Closed mikehardy closed 6 years ago
Ok, I will do it. Is "[sound]" the only tag that should be added? I looked through the discussions about this issue and it seems like my addon also needs to unescape HTML in the URL before processing it. I did a test and it looks like urls it gets from cards are HTML escaped. Thanks for pointing this out.
That's cool, great! I think just images and sound as media. The urls may also be unescaped as ankidroid does not post process edits in the fields
There is a bug in Anki that stops me from implementing this. Anki doesn't play an audio file if it has "&" (and may be other special symbols) in its filename. Reproduction Steps:
Expected result: Anki plays sound Actual result: Anki doesn't play sound
Media Internalizer relies on Anki method MediaManager.writeData for saving media internally. writeData returns a filename under which the file was stored. For the URL http://dict.youdao.com/dictvoice?audio=smoothly&type=1 it creates a file "dictvoiceaudio=smoothly&type=1". The addon replaces "[sound:http://dict.youdao.com/dictvoice?audio=smoothly&type=1]" by "[sound:dictvoiceaudio=smoothly&type=1]" that cannot be played because of this bug.
Man, that's irritating - I see what you mean now - my own personal edit of the regex had internalized the file but now I see that I didn't test enough, it's got the same problem you describe (doesn't play) and it's because of this same HTML-encoding issue (it's a '\&' in the raw HTML if you look)
The only thing I can think of is to have media-internalizer call a URL-encode function prior to asking Anki to writeData - it looks to me like URL-encoded URLs (at least this one) survive a secondary HTML-encoding without change, so this may work?

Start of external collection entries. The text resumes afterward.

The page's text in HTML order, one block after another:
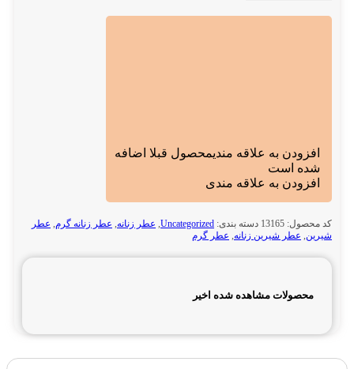
افزودن به علاقه مندیمحصول قبلا اضافه
شده است
افزودن به علاقه مندی
کد محصول: 13165 دسته بندی: Uncategorized
, عطر زنانه, عطر زنانه گرم, عطر
شیرین, عطر شیرین زنانه, عطر گرم
محصولات مشاهده شده اخیر
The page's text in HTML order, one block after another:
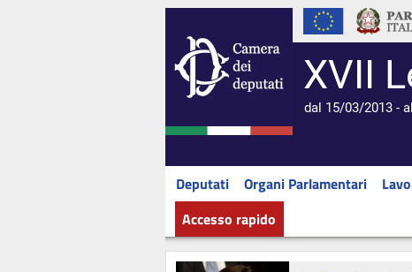
XVII
dal 15/03/2013 -
Deputati Organi Parlamentari
Accesso rapido
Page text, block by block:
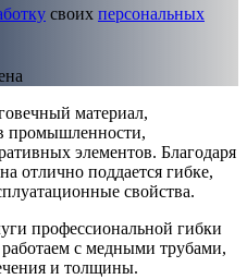
своих персональных
материал,
промышленности,
элементов. Благодаря
отлично поддается гибке,
свойства.
профессиональной гибки
с медными трубами,
и толщины.
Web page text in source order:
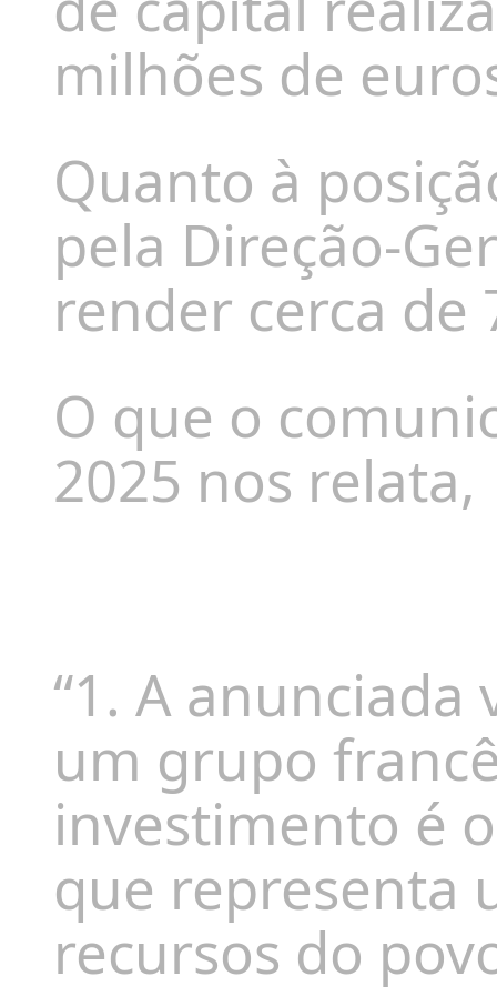
milhões de
Quanto à
pela Direção-
render cerca
O que o
2025 nos relata,
“1. A
um grupo
investimento é
que representa
recursos do
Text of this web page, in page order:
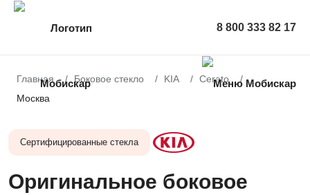
8 800 333 82 17
Главная Боковое стекло KIA
Cerato
Москва
Сертифицированные стекла
Оригинальное боковое
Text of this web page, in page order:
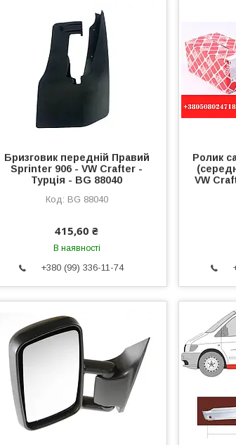
Бризговик передній Правий
Sprinter 906 - VW Crafter -
Турція - BG 88040
BG 88040
415,60 ₴
В наявності
+380 (99) 336-11-74
Ролик
VW

BTW - this is specifically NOT considered a bug in Anki, because the "field" in a "note" is an internal portion of an HTML document, they actually are required to HTML-encode fields and things that will go in fields. That was what I gathered from the bug I linked as "the related AnkiDesktop issue" above. While irritating to me only from the perspective of wanting it to work easily, I think their stance on the issue - that they must HTML-encode - is correct, thus the suggestion of pre-URL-encoding in order to generate filenames that can survive HTML-encoding
I did it. The addon just strip off any query string in a filename. So, for http://dict.youdao.com/dictvoice?audio=smoothly&type=1 it would be just "dictvoice".
I think that is a bug. "&" is not a reserved character in Windows and Unix filesystems, so it can be used in filenames. User can place such file onto a card by using standard Anki attach media mechanism. But after that it's broken. Probably, Anki should html-decode a file path before playing it.
I created pull request https://github.com/dae/anki/pull/218 that fixes this bug.
AnkiDroid had a user file an issue - ankidroid/Anki-Android/issues/4741 - where an URL like [sound:http://blah.blah.com/smoothly.mp3?type=1] didn't sync correctly, and the root cause was that AnkiDesktop HTML-encoded the URL (instead of URL-encoding it).
However it's possible to take these notes synced from AnkiDroid and run the media internalizer on them, but only if the regex matches them.
When changed to [sound:(http[s]?://(?:[a-zA-Z]|[0-9]|[$-_@.&+]|[!(),]|(?:%[0-9a-fA-F][0-9a-fA-F]))+)[^>]] (apologies if MarkDown mangles that - but you can see it at the end of the related AnkiDesktop issue also media internalizer worked just fine
It seems that media internalizer could be even more useful than it is if it handled more classes of URLs such as this sound: one?